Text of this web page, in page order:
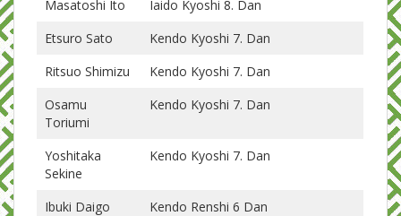
Masatoshi Ito
Iaido Kyoshi 8. Dan
Etsuro Sato
Kendo Kyoshi 7. Dan
Ritsuo Shimizu
Kendo Kyoshi 7. Dan
Osamu
Toriumi
Kendo Kyoshi 7. Dan
Yoshitaka
Sekine
Kendo Kyoshi 7. Dan
Ibuki Daigo Kendo Renshi 6 Dan
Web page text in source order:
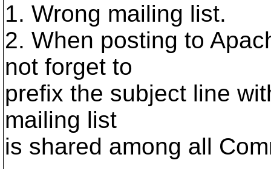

▸ **EXERCISE**:
Word for word, give the entries above again, with no images included.

▸ **RESULT**:
Text of this web page, in page order:
Masatoshi Ito
Iaido Kyoshi 8. Dan
Etsuro Sato
Kendo Kyoshi 7. Dan
Ritsuo Shimizu
Kendo Kyoshi 7. Dan
Osamu
Toriumi
Kendo Kyoshi 7. Dan
Yoshitaka
Sekine
Kendo Kyoshi 7. Dan
Ibuki Daigo Kendo Renshi 6 Dan
Web page text in source order:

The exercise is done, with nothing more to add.